Ярким примером идеологической непримиримости было поразившее всех высказывание известного лингвиста Игоря Мельчука на устроенном в его честь ужине в Лос-Анджелесе у тех же Бирнбаумов. Это было вскоре после того, как Мельчук эмигрировал в 1976 году (отчасти результат его письма в «Нью-Йорк таймс» в защиту Сахарова). «Чтобы уничтожить ненавистную советскую власть, – заявил Игорь, – нужно сбросить на Москву атомную бомбу». «А люди, Ваши родственники, друзья? Разве так можно? А мораль»? Он ответил в той же непримиримой манере: «Людей, к сожалению, придется принести в жертву». Конечно, это было сказано сгоряча – но, аргументируя свою позицию, Мельчук не проявил ни тонкости мысли, ни сомнений в своей абсолютной правоте (хотя он был человек большого ума, но и твердых принципов, не говоря об обаянии). В структурном отношении его слова напоминали советские высказывания, вроде знаменитого хрущевского «Мы вас похороним», а в целом – авторитарный дискурс. Как в 1980-е годы объяснял Владимир Лефевр, поведение эмигрантов третьей волны, к которой принадлежал и он сам, соответствовало бескомпромиссности советского мышления, отличавшей его от западного, и отсутствием необходимых для разрешения конфликтов дискурсивных алгоритмов компромисса. (Лефевр был психологом, пользовавшимся в своей научной практике математическим структуралистским анализом.)
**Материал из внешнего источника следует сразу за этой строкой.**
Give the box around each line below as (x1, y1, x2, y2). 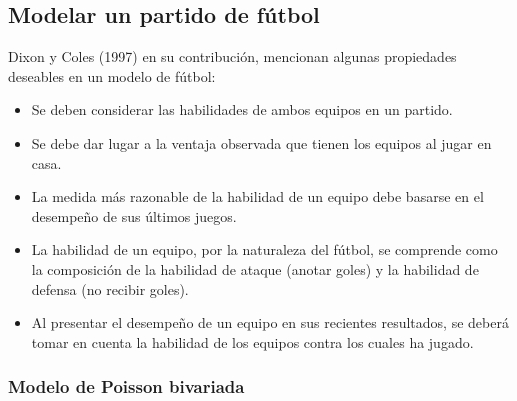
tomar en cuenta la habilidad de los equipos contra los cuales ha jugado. (31, 331, 474, 352)
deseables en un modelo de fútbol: (8, 65, 216, 86)
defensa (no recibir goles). (31, 278, 189, 299)
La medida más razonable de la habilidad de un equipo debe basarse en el (31, 186, 484, 207)
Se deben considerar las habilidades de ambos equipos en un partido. (31, 99, 453, 120)
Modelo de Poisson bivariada (8, 374, 245, 399)
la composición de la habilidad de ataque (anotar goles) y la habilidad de (31, 258, 479, 279)
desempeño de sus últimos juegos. (31, 205, 237, 226)
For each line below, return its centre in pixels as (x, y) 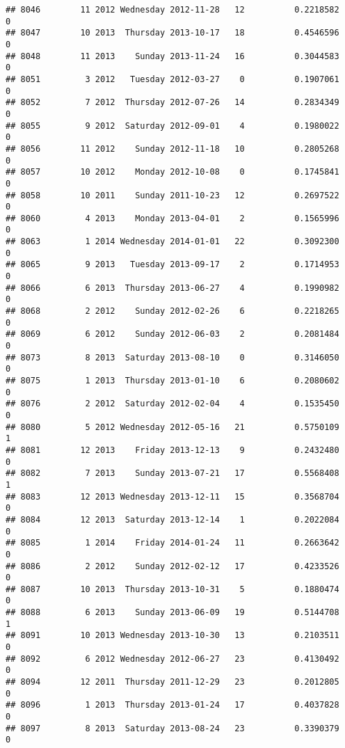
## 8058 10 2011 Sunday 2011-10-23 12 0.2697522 (172, 195)
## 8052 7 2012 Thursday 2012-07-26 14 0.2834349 (172, 103)
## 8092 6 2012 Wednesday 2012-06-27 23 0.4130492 (172, 659)
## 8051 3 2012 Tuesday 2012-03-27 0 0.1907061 (172, 79)
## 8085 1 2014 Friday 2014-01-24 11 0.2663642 (172, 543)
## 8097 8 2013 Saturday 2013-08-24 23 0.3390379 (172, 728)
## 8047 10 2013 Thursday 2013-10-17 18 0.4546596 (172, 33)
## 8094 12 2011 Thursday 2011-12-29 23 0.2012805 (172, 682)
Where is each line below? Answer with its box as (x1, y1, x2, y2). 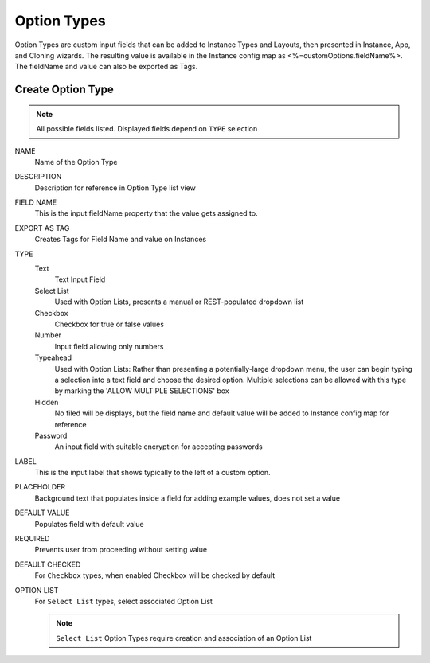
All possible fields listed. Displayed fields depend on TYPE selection (36, 124, 258, 134)
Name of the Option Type (34, 157, 118, 166)
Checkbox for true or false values (54, 319, 165, 329)
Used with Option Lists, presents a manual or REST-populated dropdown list (54, 297, 304, 306)
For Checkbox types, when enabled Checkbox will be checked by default (34, 571, 275, 580)
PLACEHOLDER (14, 482, 66, 492)
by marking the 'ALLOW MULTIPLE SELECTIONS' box (54, 386, 230, 396)
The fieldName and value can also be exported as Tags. (14, 62, 198, 72)
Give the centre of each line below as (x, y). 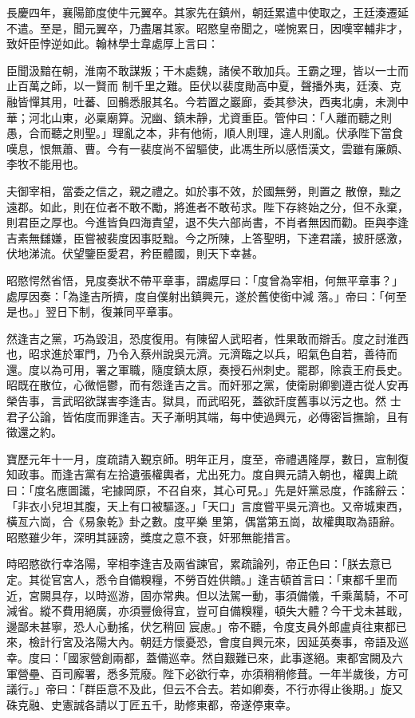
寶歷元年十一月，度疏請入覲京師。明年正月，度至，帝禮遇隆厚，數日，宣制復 (207, 458)
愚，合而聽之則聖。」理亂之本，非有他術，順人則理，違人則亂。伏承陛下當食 (205, 133)
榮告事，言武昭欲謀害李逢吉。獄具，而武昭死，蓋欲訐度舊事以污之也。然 (196, 401)
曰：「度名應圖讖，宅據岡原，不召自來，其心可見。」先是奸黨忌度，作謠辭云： (207, 490)
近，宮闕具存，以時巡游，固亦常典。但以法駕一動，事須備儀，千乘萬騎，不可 (207, 595)
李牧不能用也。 (45, 164)
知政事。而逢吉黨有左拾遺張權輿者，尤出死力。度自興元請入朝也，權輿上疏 (202, 474)
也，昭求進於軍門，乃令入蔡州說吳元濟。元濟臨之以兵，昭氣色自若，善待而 (202, 354)
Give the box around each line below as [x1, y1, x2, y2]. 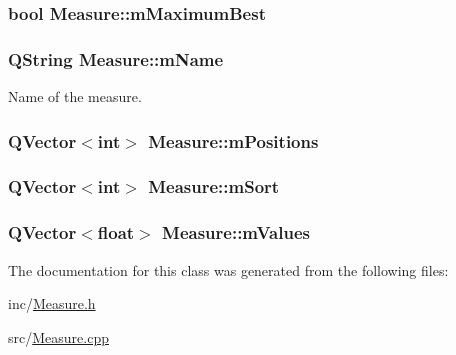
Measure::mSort [148, 174, 280, 199]
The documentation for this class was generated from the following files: [8, 259, 449, 280]
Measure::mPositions [148, 128, 319, 153]
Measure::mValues [162, 220, 310, 245]
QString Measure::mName [8, 46, 224, 71]
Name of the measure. [8, 86, 142, 107]
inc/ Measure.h [8, 293, 96, 314]
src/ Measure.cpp [8, 326, 109, 347]
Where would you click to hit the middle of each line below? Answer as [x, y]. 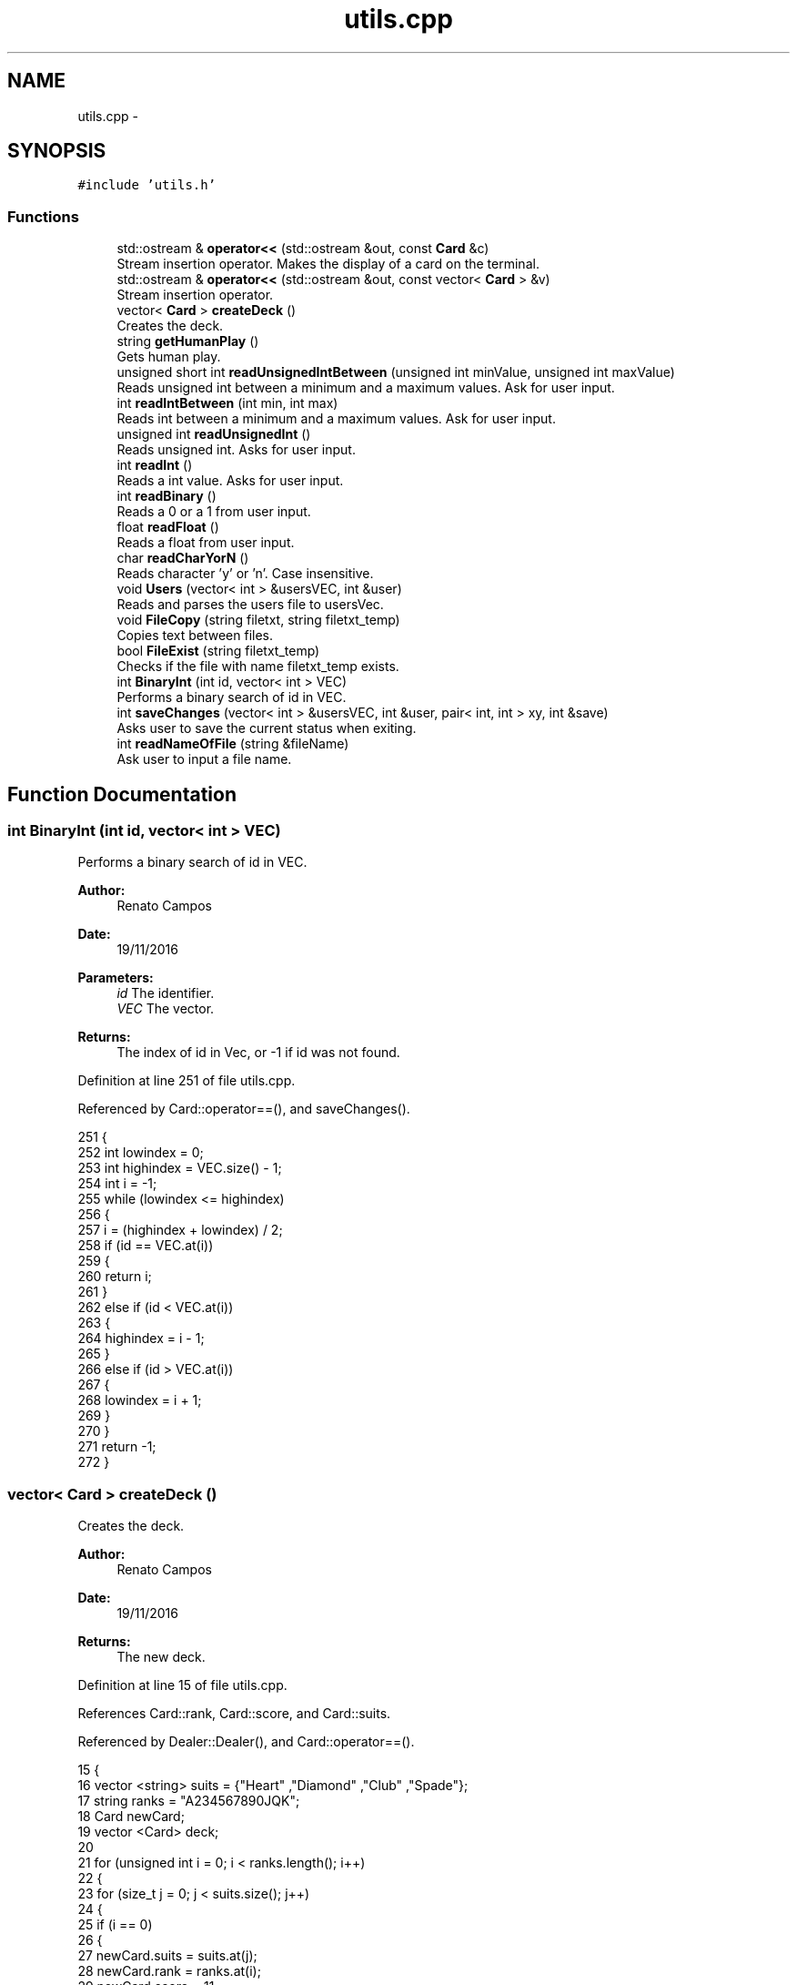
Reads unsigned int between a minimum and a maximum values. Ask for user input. [366, 388]
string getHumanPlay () [188, 341]
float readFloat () [168, 527]
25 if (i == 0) [115, 1925]
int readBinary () [166, 496]
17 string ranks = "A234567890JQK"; [189, 1801]
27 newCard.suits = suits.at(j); [167, 1956]
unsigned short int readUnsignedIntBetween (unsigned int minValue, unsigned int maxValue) [396, 372]
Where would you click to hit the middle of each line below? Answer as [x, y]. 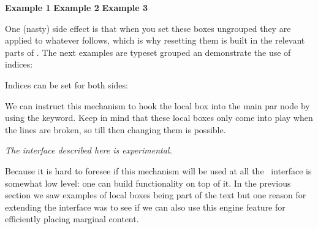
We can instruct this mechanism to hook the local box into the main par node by [157, 105]
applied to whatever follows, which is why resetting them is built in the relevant [155, 40]
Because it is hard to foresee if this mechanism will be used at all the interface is [158, 170]
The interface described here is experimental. [89, 150]
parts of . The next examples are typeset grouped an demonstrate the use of [148, 52]
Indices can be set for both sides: [66, 84]
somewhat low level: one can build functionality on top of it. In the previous [148, 183]
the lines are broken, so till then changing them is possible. [115, 129]
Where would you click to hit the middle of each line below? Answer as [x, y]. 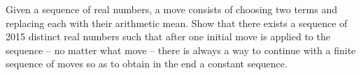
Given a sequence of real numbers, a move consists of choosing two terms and [171, 9]
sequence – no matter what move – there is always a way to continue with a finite [181, 50]
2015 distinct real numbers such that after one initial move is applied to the [168, 36]
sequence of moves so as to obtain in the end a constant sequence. [147, 64]
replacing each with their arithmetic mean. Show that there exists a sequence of [177, 23]
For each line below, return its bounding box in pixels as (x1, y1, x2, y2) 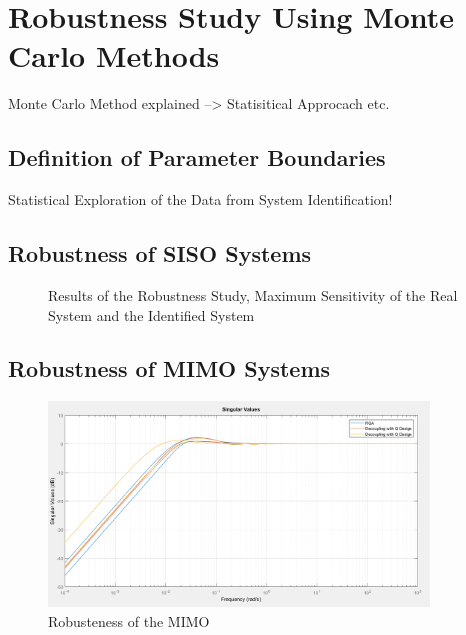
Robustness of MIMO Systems (8, 353, 331, 384)
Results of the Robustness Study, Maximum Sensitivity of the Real (48, 284, 458, 305)
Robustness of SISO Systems (8, 238, 312, 269)
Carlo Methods (8, 35, 220, 76)
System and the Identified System (48, 304, 255, 325)
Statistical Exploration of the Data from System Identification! (8, 189, 393, 210)
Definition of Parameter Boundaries (8, 142, 386, 173)
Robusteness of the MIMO (48, 610, 210, 631)
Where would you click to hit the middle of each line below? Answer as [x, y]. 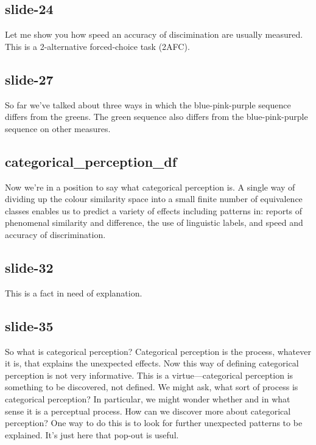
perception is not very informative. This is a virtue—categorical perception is [149, 375]
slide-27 [29, 79]
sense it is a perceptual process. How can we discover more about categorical [148, 411]
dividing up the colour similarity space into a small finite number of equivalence [154, 199]
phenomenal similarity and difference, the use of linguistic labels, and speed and [154, 222]
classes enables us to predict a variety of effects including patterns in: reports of [154, 210]
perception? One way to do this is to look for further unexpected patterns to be [154, 423]
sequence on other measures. [58, 128]

Владимир был другим. Если с властями он проявлял бескомпромиссность, то в случае несогласия с «неофициальным» собеседником, в частном разговоре легко обращался к тому, что их объединяло; в этом смысле он был западный человек. Как и американские либералы, он очень критически относился к позиции американских властей во Вьетнамской войне и защищал народные освободительные войны в третьем мире как борьбу слабых против сильных. Правда, это вполне соответствовало его политическому воспитанию в титовской Югославии, а диссидентствующие россияне аналогичное воспитание отвергали.
* * *Воспитанием Владимира определялась и его югославская (не сербская) идентичность, и, соответственно, неприязнь к националистическим тенденциям, проявившимся на его родине вскоре после того, как он уехал. Отсутствие этих тенденций – во всяком случае, на социальной поверхности – в Югославии 1960-х годов было для меня неожиданностью, ведь во Вторую мировую войну, то есть не так давно, усташи (хорваты) и четники (сербы) учиняли страшные зверства по отношению друг к другу, в особенности первые. Вспоминается история военного преступника Андрия Артуковича, министра внутренних дел нацистской Хорватии, сумевшего в конце войны ускользнуть от союзников. Легенда гласила, что он носил в кармане засушенные глазные яблоки сербов. Владимир, одно время преподававший в университете сербскохорватский, учил этому языку внука Артуковича. Его дед жил в Лос-Анджелесе до 1986 года – только тогда он был выдан Югославии: старым больным маразматиком. Югославия из года в год требовала его выдачи, но антикоммунистические настроения в Америке, а также легалистский дискурс (в отношении законов) ей препятствовали.